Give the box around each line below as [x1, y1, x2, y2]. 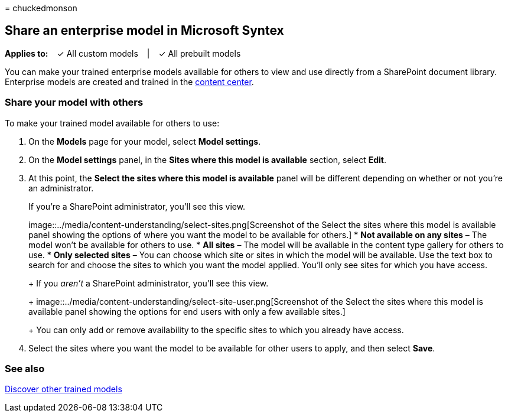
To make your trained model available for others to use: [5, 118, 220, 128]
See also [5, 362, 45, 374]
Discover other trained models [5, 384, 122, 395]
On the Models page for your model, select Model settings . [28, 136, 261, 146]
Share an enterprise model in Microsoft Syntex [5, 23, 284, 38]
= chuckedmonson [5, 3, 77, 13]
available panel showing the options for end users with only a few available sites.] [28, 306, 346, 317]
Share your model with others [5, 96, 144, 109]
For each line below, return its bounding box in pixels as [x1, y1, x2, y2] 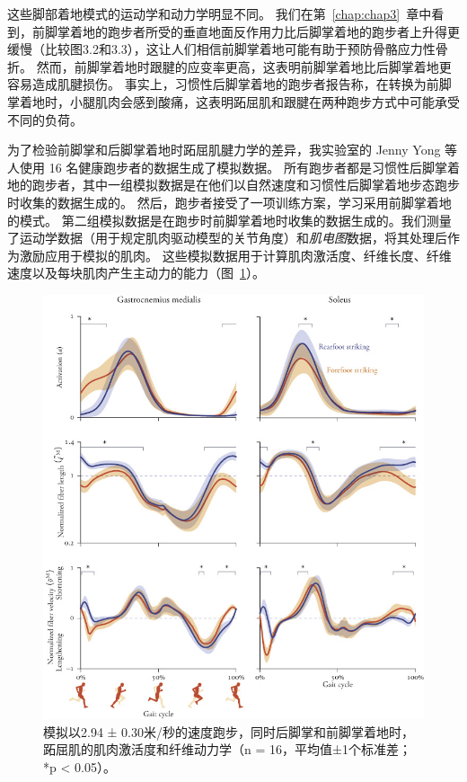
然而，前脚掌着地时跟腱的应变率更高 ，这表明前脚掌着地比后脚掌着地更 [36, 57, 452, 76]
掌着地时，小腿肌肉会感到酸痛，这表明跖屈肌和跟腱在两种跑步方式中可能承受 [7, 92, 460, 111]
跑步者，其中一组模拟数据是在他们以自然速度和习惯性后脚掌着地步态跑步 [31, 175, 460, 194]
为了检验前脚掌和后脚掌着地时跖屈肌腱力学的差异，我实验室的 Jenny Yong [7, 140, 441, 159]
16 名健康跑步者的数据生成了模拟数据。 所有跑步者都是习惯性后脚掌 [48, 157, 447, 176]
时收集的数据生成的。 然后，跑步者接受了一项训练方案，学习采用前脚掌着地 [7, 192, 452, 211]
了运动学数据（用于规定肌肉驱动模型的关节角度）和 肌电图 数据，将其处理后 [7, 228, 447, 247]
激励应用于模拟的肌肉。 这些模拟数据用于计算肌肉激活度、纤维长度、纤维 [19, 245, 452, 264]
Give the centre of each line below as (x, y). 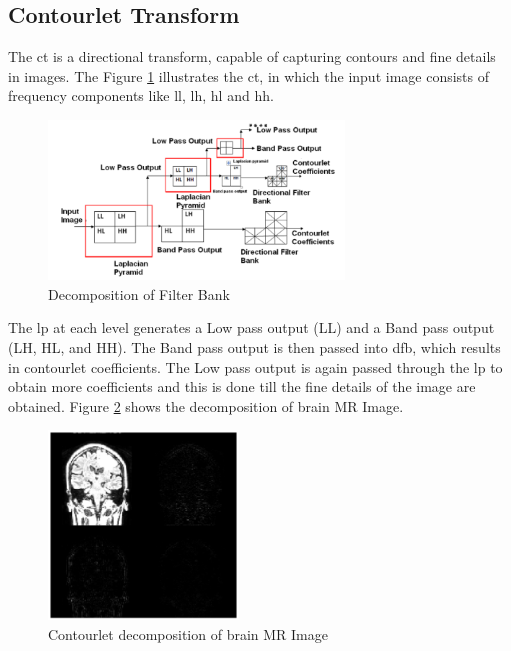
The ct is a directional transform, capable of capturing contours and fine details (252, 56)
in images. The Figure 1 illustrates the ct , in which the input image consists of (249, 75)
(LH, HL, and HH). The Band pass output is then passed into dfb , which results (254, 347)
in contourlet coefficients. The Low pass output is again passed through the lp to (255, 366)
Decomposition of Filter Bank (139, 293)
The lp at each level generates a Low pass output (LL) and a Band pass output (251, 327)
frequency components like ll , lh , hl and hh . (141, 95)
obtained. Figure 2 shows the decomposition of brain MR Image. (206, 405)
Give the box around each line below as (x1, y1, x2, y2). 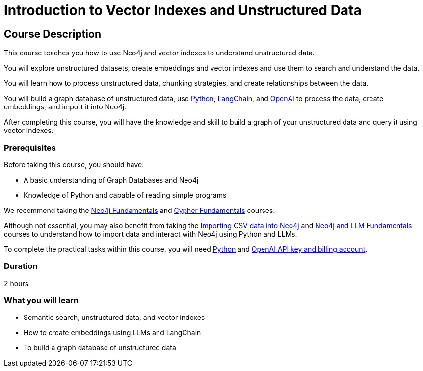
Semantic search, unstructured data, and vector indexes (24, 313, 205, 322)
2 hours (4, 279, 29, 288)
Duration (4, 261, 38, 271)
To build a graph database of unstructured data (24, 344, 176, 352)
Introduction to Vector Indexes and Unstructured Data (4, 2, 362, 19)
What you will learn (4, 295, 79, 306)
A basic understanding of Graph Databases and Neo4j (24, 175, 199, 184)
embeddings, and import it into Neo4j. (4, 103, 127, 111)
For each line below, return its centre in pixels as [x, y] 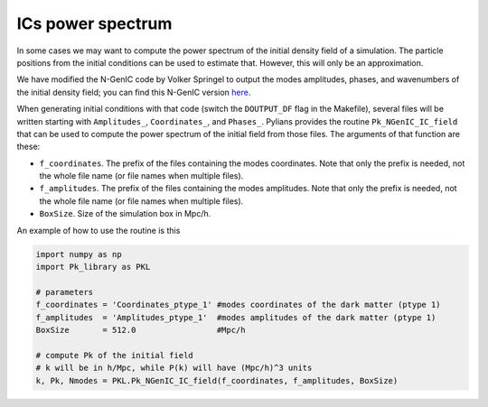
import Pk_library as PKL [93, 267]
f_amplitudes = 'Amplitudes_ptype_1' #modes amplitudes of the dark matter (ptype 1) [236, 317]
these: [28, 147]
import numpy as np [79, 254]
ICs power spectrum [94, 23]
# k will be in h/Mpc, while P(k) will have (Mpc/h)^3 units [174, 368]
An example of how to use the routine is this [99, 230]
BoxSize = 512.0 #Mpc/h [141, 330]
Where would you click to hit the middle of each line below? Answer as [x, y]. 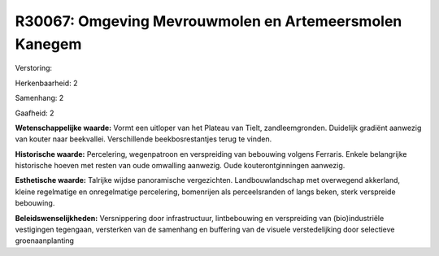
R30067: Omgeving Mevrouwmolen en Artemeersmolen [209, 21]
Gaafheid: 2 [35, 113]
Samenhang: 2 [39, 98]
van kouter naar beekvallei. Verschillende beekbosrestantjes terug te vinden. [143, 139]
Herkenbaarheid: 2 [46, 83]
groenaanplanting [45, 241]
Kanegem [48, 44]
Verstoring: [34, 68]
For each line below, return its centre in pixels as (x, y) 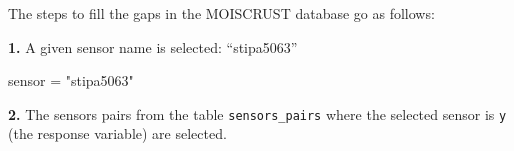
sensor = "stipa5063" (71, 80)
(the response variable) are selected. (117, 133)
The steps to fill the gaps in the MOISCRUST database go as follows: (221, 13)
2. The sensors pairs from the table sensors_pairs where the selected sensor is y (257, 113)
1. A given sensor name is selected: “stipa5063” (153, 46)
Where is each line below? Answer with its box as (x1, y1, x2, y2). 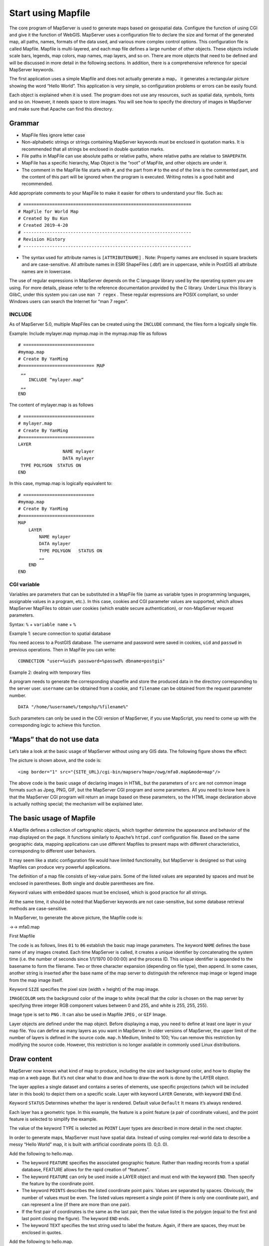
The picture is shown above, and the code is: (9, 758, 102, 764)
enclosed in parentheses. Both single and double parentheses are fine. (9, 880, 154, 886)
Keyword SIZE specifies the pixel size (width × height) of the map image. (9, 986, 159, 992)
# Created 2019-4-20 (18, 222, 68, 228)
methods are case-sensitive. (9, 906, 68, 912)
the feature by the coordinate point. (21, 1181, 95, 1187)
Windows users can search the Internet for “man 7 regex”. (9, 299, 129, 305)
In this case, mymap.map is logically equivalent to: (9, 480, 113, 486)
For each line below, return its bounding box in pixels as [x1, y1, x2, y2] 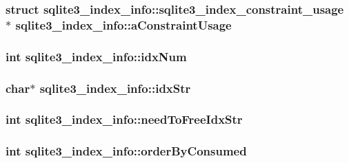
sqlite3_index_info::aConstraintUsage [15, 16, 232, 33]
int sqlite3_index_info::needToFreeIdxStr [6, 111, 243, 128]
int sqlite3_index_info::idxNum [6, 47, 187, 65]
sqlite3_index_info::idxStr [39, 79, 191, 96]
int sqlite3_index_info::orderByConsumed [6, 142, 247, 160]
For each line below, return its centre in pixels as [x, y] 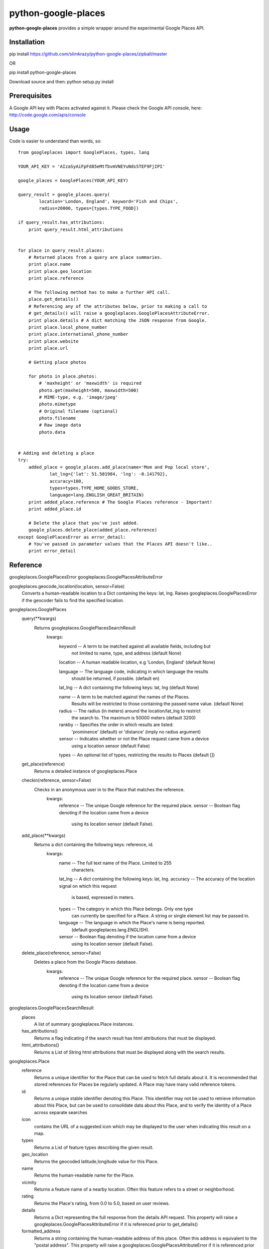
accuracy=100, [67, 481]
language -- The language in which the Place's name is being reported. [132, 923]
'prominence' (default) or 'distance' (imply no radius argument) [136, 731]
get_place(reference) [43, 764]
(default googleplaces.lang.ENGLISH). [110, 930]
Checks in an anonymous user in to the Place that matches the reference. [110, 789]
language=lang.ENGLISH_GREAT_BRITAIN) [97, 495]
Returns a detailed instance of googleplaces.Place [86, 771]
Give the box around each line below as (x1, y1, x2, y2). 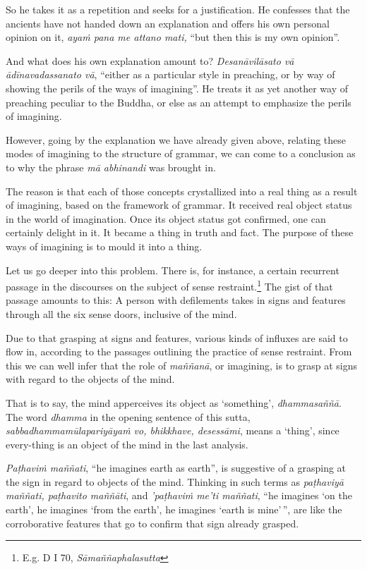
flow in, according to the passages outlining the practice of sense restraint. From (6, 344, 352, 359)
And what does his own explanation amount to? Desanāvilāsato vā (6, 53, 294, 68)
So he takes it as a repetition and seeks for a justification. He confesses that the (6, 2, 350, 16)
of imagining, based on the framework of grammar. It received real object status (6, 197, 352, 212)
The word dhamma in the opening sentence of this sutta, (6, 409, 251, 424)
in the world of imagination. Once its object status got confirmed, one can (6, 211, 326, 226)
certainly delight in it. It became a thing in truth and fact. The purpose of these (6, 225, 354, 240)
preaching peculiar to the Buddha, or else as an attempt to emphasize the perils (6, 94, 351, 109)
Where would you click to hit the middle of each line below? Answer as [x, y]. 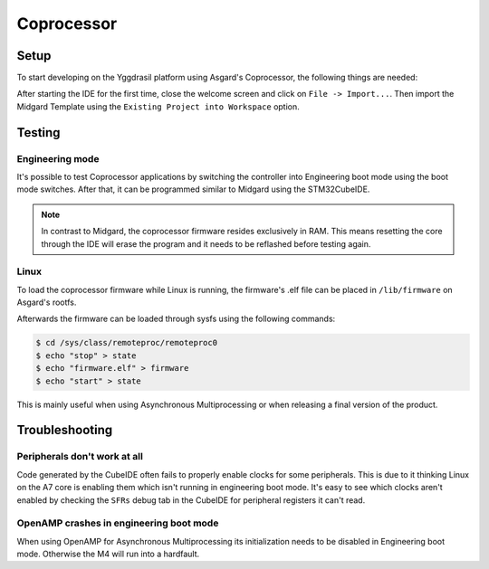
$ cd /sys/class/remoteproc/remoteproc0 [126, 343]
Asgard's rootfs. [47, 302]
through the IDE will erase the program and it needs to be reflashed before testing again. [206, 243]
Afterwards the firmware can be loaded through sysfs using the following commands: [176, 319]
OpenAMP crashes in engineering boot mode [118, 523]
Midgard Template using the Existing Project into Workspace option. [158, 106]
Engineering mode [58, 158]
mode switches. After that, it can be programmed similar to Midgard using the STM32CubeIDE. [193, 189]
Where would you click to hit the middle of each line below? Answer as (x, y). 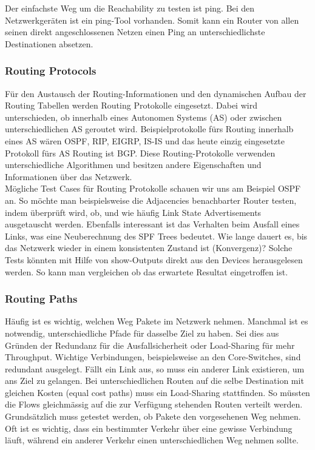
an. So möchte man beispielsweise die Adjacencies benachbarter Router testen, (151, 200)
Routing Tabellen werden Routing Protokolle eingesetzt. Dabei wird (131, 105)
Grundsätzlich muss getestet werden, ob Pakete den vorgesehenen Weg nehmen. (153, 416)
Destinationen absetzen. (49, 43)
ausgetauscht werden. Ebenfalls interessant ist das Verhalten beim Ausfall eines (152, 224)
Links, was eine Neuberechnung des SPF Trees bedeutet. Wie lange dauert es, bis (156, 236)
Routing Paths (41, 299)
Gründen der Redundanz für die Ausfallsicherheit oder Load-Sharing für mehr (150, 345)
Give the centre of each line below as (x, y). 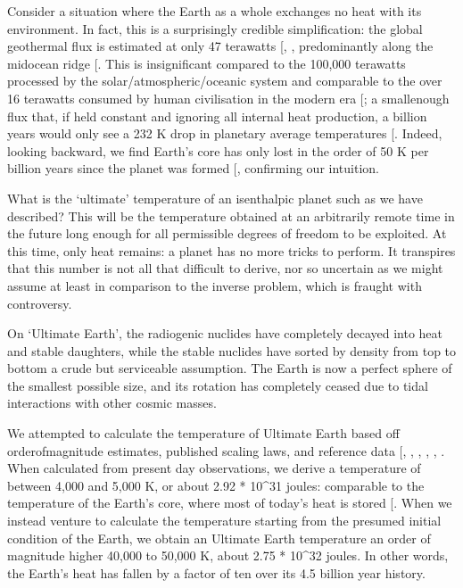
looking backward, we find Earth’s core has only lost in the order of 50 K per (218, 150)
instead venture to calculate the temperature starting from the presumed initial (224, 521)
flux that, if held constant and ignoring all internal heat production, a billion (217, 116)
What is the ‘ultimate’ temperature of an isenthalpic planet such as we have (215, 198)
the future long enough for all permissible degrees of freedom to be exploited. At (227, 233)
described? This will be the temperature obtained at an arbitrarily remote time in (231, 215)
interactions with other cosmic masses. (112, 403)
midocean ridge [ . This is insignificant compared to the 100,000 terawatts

----

Output exactly the lines above, from the line with "Returns a detailed" to the line with "through the IDE", both included; skip the pictures.

### Exercise response
Returns a detailed instance of googleplaces.Place [86, 771]
Give the box around each line below as (x1, y1, x2, y2). 
flow in, according to the passages outlining the practice of sense restraint. From (6, 344, 352, 359)
And what does his own explanation amount to? Desanāvilāsato vā (6, 53, 294, 68)
So he takes it as a repetition and seeks for a justification. He confesses that the (6, 2, 350, 16)
of imagining, based on the framework of grammar. It received real object status (6, 197, 352, 212)
The word dhamma in the opening sentence of this sutta, (6, 409, 251, 424)
in the world of imagination. Once its object status got confirmed, one can (6, 211, 326, 226)
certainly delight in it. It became a thing in truth and fact. The purpose of these (6, 225, 354, 240)
preaching peculiar to the Buddha, or else as an attempt to emphasize the perils (6, 94, 351, 109)
Where would you click to hit the middle of each line below? Answer as [x, y]. 
$ cd /sys/class/remoteproc/remoteproc0 [126, 343]
Asgard's rootfs. [47, 302]
through the IDE will erase the program and it needs to be reflashed before testing again. [206, 243]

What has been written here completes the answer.